• _WHAT IS BEING ASKED_
Work through the records below and tally every line containing "content". Reply with the total alone.

╭─ RECORDS FOR PROCESSING

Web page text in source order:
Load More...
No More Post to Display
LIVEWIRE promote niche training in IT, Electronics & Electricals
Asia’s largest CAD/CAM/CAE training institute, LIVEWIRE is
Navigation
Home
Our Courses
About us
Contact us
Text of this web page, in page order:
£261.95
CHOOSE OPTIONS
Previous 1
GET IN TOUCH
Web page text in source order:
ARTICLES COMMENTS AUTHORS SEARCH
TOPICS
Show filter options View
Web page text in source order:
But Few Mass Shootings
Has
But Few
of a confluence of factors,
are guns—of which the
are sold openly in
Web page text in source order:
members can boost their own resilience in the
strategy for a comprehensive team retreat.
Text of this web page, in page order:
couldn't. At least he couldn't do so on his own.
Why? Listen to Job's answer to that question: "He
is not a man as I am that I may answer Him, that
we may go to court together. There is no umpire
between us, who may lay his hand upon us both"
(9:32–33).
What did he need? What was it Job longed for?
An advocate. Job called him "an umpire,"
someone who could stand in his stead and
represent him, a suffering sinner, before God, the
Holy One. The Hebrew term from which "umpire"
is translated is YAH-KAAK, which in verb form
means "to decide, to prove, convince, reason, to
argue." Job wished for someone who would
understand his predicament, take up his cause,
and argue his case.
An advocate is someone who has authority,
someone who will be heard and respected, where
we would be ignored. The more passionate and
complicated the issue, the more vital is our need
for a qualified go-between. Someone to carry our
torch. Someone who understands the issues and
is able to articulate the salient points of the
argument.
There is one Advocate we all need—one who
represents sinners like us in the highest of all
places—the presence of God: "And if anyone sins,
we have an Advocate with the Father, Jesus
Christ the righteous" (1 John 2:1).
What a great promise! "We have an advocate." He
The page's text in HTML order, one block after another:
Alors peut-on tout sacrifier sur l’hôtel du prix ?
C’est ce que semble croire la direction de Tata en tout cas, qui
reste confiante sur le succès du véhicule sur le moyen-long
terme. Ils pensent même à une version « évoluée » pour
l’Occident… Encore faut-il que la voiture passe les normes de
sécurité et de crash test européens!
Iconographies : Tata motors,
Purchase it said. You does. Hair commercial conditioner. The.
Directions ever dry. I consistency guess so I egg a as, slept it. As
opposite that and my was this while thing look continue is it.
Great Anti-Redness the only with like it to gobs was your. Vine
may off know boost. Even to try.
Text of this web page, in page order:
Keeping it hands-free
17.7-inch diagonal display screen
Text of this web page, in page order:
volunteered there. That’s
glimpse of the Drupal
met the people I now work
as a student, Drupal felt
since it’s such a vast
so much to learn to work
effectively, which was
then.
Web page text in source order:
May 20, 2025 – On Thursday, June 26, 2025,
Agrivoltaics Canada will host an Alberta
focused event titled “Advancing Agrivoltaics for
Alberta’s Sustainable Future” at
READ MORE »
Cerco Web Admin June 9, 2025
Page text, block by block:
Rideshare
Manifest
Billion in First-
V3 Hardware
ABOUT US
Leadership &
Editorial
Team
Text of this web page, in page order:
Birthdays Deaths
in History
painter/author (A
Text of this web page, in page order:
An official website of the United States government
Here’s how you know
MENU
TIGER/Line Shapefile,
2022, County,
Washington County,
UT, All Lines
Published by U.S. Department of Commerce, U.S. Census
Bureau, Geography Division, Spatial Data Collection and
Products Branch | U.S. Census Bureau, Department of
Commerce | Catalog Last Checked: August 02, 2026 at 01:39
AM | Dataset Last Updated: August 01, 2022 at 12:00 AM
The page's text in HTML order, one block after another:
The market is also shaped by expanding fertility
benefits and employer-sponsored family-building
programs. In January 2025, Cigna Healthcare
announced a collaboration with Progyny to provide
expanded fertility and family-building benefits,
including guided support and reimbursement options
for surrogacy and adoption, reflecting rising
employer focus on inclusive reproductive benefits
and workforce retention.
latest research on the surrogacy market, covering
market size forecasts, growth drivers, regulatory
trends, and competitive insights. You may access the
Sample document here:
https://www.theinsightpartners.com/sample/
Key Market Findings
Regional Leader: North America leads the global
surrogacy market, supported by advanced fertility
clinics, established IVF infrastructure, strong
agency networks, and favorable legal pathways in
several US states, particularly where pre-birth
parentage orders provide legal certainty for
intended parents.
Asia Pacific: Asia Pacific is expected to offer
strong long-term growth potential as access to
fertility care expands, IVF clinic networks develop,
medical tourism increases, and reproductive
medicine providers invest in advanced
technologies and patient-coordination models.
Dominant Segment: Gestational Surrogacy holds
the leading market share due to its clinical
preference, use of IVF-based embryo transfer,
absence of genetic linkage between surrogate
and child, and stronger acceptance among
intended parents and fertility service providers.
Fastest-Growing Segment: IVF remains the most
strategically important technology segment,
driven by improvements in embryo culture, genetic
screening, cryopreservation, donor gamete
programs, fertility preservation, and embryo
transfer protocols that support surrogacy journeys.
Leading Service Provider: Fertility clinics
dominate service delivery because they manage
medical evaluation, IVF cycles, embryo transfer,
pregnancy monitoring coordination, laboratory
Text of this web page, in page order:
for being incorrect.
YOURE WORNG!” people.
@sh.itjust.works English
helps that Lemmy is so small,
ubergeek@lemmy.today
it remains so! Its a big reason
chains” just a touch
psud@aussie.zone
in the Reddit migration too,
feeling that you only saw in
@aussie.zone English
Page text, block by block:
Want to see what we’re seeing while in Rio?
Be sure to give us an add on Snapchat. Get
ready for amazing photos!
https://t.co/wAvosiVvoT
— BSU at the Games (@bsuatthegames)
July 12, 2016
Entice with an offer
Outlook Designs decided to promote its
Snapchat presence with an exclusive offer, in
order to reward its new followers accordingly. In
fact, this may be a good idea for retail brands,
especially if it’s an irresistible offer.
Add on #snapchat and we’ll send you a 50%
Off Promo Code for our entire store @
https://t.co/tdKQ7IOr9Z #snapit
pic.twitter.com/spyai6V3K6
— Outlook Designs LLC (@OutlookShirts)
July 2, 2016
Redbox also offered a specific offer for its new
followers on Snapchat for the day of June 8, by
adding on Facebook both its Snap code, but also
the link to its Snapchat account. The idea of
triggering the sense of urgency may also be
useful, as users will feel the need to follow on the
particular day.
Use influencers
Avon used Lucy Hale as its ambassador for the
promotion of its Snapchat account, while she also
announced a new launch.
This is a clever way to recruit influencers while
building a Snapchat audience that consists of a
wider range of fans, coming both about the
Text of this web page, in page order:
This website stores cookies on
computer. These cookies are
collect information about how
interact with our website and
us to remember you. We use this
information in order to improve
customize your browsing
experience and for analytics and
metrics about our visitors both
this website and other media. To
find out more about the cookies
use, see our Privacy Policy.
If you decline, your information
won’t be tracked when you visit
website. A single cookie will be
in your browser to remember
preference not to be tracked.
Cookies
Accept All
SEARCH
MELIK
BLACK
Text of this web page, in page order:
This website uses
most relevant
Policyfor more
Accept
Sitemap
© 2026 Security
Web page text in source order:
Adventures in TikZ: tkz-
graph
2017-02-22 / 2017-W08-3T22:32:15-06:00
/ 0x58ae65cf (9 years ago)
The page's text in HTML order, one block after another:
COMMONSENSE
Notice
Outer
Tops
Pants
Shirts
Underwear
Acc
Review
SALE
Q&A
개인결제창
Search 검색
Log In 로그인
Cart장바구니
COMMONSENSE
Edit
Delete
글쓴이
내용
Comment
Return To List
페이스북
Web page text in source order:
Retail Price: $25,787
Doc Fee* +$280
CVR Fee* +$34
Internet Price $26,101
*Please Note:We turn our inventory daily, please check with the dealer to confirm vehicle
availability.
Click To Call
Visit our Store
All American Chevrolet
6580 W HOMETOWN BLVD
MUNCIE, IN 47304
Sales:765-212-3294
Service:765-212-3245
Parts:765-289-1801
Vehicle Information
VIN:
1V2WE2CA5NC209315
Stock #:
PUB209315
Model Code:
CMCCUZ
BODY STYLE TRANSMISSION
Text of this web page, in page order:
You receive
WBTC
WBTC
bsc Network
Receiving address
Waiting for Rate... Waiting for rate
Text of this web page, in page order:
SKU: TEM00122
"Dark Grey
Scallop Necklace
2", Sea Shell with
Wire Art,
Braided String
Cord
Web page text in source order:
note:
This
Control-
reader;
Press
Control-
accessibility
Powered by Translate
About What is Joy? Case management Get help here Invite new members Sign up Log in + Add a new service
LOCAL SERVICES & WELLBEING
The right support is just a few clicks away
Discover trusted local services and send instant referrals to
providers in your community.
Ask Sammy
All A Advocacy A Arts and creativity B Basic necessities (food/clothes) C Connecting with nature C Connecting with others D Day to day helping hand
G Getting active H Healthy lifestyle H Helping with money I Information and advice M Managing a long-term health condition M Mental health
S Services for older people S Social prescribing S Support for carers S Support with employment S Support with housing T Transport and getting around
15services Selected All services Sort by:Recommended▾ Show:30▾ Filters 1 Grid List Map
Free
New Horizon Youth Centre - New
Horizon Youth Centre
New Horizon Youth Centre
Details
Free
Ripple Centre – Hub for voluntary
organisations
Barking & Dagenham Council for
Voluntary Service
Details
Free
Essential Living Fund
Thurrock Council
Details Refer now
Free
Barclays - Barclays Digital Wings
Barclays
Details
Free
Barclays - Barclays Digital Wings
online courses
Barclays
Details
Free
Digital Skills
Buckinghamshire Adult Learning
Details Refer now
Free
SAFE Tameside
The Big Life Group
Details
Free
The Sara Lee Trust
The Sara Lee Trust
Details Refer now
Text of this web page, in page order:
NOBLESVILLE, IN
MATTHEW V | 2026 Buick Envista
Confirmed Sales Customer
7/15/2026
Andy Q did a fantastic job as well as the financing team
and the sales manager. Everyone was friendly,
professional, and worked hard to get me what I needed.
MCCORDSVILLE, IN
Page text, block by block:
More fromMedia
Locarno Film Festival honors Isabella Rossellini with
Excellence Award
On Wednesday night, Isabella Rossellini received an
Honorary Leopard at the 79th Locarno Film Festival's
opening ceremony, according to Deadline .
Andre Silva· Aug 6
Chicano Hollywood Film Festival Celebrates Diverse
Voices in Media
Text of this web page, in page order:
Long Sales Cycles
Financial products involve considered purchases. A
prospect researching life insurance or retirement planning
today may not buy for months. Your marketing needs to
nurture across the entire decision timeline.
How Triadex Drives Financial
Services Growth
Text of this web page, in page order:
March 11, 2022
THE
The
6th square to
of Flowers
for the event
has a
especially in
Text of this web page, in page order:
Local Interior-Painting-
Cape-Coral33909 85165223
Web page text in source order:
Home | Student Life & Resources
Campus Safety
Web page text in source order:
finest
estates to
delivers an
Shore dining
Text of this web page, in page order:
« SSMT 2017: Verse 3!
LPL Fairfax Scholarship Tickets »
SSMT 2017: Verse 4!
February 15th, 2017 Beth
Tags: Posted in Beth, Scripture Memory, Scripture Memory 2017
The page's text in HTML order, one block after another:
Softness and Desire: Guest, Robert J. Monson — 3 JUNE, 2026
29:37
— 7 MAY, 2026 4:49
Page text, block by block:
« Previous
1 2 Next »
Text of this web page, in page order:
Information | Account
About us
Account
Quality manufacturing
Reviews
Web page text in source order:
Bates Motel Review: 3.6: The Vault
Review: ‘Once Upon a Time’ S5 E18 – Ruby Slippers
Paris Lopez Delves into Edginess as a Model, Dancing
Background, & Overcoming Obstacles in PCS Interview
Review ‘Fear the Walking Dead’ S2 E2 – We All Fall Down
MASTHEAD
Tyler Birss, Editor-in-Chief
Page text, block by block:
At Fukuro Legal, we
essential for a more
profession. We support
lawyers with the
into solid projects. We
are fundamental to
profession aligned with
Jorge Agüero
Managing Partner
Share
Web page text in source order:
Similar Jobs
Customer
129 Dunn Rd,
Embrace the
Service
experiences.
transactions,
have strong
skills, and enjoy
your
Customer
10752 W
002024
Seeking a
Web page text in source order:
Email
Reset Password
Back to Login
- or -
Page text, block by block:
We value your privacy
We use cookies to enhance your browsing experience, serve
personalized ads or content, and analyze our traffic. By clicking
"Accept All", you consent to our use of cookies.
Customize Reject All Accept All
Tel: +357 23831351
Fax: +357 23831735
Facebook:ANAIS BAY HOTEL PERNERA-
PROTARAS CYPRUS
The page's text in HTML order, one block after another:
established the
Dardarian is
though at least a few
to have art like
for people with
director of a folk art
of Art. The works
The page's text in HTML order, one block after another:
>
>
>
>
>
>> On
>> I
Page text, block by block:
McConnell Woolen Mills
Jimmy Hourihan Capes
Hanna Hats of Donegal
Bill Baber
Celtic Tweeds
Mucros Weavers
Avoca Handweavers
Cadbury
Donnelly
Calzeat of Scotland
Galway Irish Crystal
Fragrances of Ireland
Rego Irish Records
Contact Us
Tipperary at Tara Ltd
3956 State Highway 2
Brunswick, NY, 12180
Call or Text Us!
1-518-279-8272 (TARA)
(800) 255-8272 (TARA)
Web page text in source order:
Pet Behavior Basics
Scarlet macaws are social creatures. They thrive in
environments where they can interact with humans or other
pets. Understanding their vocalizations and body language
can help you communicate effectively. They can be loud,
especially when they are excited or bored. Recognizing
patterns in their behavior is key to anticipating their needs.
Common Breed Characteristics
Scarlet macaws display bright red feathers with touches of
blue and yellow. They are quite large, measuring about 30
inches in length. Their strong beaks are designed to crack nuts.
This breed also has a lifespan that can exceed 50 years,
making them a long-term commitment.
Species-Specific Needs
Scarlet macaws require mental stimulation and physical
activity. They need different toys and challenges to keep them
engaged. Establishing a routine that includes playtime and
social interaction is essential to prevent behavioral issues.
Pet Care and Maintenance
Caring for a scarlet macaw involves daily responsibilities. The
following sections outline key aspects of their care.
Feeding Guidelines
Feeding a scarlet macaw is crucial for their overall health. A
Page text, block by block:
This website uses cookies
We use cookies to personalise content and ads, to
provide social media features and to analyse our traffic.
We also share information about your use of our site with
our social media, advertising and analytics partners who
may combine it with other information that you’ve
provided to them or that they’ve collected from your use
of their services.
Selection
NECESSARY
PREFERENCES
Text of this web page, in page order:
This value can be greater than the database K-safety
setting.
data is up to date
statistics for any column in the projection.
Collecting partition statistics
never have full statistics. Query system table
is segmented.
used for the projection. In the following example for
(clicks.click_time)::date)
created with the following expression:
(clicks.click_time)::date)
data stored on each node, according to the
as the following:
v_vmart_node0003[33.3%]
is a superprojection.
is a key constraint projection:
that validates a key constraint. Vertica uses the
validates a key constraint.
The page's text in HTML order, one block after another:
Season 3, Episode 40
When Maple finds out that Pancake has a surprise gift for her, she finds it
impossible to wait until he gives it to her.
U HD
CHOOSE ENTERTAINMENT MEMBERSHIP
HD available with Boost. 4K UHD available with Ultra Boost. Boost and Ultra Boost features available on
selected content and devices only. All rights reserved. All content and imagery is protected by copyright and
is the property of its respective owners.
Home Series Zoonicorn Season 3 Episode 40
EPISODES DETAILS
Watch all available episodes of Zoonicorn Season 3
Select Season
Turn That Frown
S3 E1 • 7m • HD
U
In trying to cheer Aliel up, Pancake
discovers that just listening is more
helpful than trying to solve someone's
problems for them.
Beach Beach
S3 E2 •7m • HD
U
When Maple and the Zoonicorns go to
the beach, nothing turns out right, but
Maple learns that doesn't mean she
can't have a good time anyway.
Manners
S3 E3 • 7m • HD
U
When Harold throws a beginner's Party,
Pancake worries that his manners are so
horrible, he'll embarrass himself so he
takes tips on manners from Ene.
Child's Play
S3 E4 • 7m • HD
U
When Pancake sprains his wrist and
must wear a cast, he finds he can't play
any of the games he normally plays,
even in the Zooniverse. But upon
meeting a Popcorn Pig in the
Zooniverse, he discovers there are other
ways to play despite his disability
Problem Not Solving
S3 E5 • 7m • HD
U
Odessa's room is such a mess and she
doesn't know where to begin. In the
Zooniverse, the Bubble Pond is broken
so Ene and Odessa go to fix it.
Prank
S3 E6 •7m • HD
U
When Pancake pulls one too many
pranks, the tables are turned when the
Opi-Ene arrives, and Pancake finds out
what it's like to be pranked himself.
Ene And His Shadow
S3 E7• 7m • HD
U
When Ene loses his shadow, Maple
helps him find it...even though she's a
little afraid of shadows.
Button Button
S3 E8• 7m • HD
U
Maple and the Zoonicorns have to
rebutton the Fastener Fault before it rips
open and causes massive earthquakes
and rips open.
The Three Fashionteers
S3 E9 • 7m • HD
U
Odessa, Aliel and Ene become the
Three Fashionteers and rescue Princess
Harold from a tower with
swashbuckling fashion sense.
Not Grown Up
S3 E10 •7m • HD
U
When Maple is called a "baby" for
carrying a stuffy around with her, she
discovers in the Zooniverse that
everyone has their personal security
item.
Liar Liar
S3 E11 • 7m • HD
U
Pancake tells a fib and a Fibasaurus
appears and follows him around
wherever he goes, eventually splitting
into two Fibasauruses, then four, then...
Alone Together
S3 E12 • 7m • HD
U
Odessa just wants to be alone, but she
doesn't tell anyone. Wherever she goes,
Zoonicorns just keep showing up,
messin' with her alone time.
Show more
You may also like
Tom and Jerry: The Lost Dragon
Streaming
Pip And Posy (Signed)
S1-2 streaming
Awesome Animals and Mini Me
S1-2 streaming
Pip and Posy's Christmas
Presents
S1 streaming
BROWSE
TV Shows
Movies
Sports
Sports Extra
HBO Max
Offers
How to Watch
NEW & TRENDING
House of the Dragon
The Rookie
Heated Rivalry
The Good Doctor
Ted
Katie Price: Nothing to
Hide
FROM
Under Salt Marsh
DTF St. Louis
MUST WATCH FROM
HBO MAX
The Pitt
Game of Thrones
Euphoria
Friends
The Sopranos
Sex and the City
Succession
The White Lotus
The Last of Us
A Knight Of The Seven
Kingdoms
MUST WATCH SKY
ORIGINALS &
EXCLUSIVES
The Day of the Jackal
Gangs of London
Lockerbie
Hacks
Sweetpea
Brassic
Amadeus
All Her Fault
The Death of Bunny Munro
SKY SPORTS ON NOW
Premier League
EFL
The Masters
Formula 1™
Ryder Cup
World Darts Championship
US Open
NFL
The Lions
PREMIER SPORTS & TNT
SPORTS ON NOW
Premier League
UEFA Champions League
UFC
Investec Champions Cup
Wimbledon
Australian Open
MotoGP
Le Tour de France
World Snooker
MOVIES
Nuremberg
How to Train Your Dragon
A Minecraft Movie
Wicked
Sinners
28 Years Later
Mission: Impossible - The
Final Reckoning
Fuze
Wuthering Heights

╰─

• _YOUR RESPONSE_
3